■ **Information**:
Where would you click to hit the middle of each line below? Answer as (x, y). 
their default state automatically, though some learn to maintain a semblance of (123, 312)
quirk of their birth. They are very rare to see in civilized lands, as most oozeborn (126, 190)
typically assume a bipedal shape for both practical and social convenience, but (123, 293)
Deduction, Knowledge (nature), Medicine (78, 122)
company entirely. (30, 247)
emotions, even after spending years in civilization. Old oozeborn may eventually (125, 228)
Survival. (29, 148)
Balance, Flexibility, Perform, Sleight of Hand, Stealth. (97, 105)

■ **How to complete this task**: Find the string "their" in the listing and return every line that holds it.

■ **Solution**:
their default state automatically, though some learn to maintain a semblance of (123, 312)
quirk of their birth. They are very rare to see in civilized lands, as most oozeborn (126, 190)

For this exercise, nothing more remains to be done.